Metrics and estimates
Jul 31, 2018 18:47 · 583 words · 3 minute read
Mean
Most basic estimate for location. As simple as possible it is just and average value from a list of values described with equation:
$$ \frac{\sum\limits_{i=1}^n x_i}{n} $$
Trimmed Mean
It is a small variation of mean. Fist Values are sorted, then some number of values are dropped from collection beginning and end. After that normal average value is computed. It is Very useful when we want to eliminate the influence of extreme values in data set.
Weighted Mean
It is calculated by multiplying every value by its weight and dividing their sum by the sum of weights. See the formula:
$$ \frac{\sum\limits_{i=1}^n w_ix_i}{\sum w_i} $$
It is very useful when you want to distinct that some values are more important than others.
When data set has data that represents some different groups and measuring them equally would not reflect real world example.
Median
Basically it is a middle value on a sorted list of values. If there is an even number of values then median is computed from average of two middle values.
Weighted Median
It is computed that there is a half weights above and below median value. First data needs to be sorted then instead of picking middle value we pick such a value that half of the weights are above this value and other half is below.
Trimmed Mean
This value is computed by dropping some fixed number of values from the beginning and from the end of sorted data set. Trimmed mean eliminates the influence of extreme values.
Outlier
Extreme cases that exist in data set. Outlier for example is every value that is very distant from any other value in data set.
Robust estimate
Estimate that is not influenced by outliers. We can call median a robust estimate cause it does not care about outliers in the data set, computing median omits extreme values.
Examples
To perform examples I will use Airbnb publicly available data set. I picked data set that contains rooms available for rent in Warsaw and cost (in US$) per night. This is how the data set looks like:
room_id | price |
---|---|
1 | 110.0 |
2 | 118.0 |
3 | 72.0 |
For computation I will use python3 and to load data I want to go with pandas
framework cause if is extremely easy to use DataFrame
to load and do any data manipulation with it.
Mean
0 import pandas as pd
1
2 data = pd.read_csv('./data/airbnb_warsaw_2017.csv')
3 n = len(data)
4 mean_price = sum(data.price)/n
5 # 54.68495536686262
Trimmed Mean
0 sorted_price = sorted(data.price)
1 trim_size = int(0.1 * len(data))
2 trimmed_price = sorted_price[trim_size:(len(data) - trim_size)]

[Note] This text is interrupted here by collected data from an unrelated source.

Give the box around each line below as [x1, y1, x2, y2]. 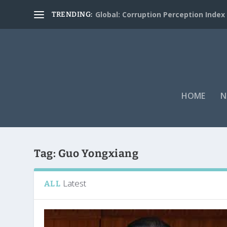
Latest [62, 177, 86, 189]
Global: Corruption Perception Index [95, 9, 225, 19]
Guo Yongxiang [58, 146, 139, 160]
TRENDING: [52, 10, 93, 19]
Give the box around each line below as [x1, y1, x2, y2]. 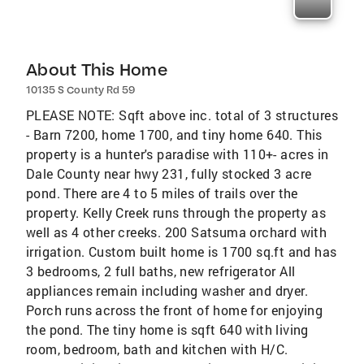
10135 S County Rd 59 [26, 84, 135, 97]
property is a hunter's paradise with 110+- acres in [26, 145, 329, 163]
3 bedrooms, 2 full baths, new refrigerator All [26, 262, 296, 280]
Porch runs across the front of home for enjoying [26, 301, 323, 319]
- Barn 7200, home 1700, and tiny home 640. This [26, 126, 323, 144]
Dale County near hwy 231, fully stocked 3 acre [26, 165, 312, 183]
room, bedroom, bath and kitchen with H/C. [26, 340, 288, 358]
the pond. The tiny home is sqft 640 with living [26, 321, 309, 339]
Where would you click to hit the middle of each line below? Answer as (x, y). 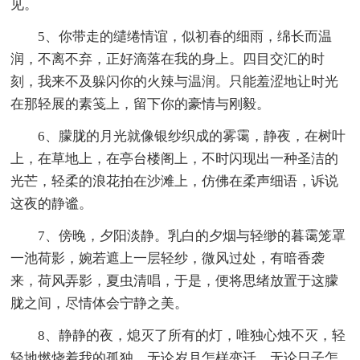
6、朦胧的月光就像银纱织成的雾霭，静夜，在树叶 (192, 137)
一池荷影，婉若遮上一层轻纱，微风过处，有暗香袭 (168, 259)
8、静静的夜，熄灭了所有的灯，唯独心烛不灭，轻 (192, 336)
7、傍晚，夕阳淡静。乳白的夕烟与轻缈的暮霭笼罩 (192, 236)
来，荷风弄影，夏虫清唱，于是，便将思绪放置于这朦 (175, 281)
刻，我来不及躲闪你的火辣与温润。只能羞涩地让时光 (175, 82)
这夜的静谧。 (52, 204)
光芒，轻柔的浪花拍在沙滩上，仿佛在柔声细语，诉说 (175, 182)
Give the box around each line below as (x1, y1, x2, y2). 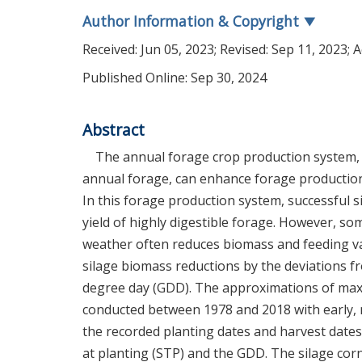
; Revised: (214, 40, 271, 58)
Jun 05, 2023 (141, 40, 214, 58)
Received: (82, 40, 141, 58)
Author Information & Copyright (82, 11, 303, 31)
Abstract (82, 119, 145, 141)
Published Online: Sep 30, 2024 (82, 69, 267, 86)
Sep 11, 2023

3 trimmed_mean = sum(trimmed_price)/len(trimmed_price)
4 trimmed_mean
5 # 45.97714285714286
Median
0 size = len(sorted_price)
1 # 4593
2 median_index = math.ceil(size/2)
3 sorted_price[median_index]
4 # 42.0
Weighted Mean
This dataset has three types of rooms available, lets create weights mapping for them:
0 mapping = {"Entire home/apt": 3, "Private room" :2, "Shared room": 1}
1 data['weight'] = data.room_type.map(lambda x: mapping[x])
This means that most important for us is type called Entire home/apt
.
Now lets calculate weighted mean for price:
0 weighted_mean = sum(data.weight * data.price)/sum(data.weight)
1 # 57.14528152260111
Outlier
0 sorted_price[size-1]
1 # 3000
2 sorted_price[0]
3 # 3
Conclusion
We can clearly see that this values differ but this difference is not a huge one, it always depends on data.
Basic metric for location is mean but as it can be seen in above example it can be sensitive to extreme values.
Other metrics like median
or trimmed mean
are more robust.